═════ AVAILABLE DATA ═════

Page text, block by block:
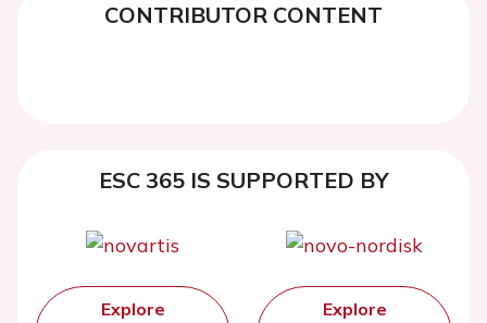
CONTRIBUTOR CONTENT
ESC 365 IS SUPPORTED BY
Explore
Explore
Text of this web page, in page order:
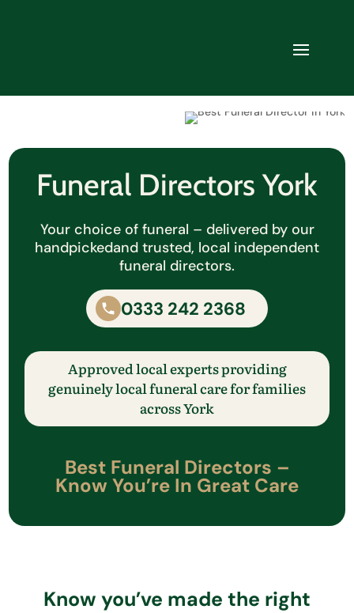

═════

## TASK TO COMPLETE
Pictures aside, give the data again exactly as it appears.

## ANSWER BOX
Page text, block by block:
CONTRIBUTOR CONTENT
ESC 365 IS SUPPORTED BY
Explore
Explore
Text of this web page, in page order:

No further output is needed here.